However, a few key questions and points of clarification remain. I believe addressing them will further improve the rigor and clarity of the submission.
- Regarding the Comparison Baselines (Weakness 1):
-
I appreciate the new comparisons provided in Table 2. However, I remain concerned that the baselines, particularly [B], are not directly comparable to the proposed method. A key difference lies in the paradigm: your method relies on training-free, inference-time optimization on a powerful, pre-trained foundation model, whereas [B] is a unsupervised learning approach on a depth estimation with aperture supervision. This makes the comparison less meaningful for establishing the effectiveness of your proposed framework.
-
A more relevant comparison would involve a different baseline: fine-tuning Marigold on a metric depth dataset and then applying it to a zero-shot scene, compared to your inference-time optimization on that same scene. This would more directly demonstrate the value of your per-scene optimization approach over a globally fine-tuned model as most prior works leverage fine-tuning to achieve metric depth results, but might suffer from domain gap on zero-shot scenes.
-
Additionally, please provide a proper citation for the "MultiAperture Depth Supervision" baseline for clarity.

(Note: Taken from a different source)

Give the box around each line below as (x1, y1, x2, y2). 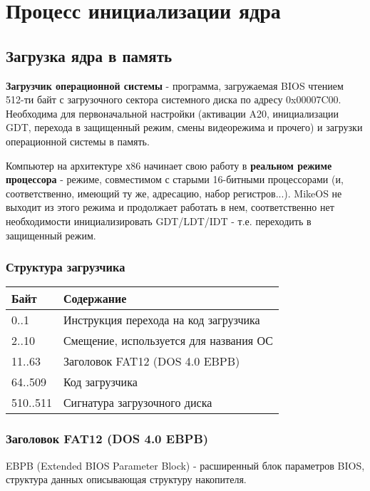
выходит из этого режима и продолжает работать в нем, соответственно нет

- Regarding the Ablation Study in Figure 6:
- The explanation of Figure 6 in the paper seems to contradict the clarification provided in the rebuttal. The original paper mentions the degradation of Marigold with a single blurred image, while the rebuttal states this was "not as a baseline but just to check if a single image is sufficient for metric depth estimation." This is confusing. I kindly request that the authors provide a clear and unified statement in the paper to explain the purpose of this ablation study and the conclusions drawn from it.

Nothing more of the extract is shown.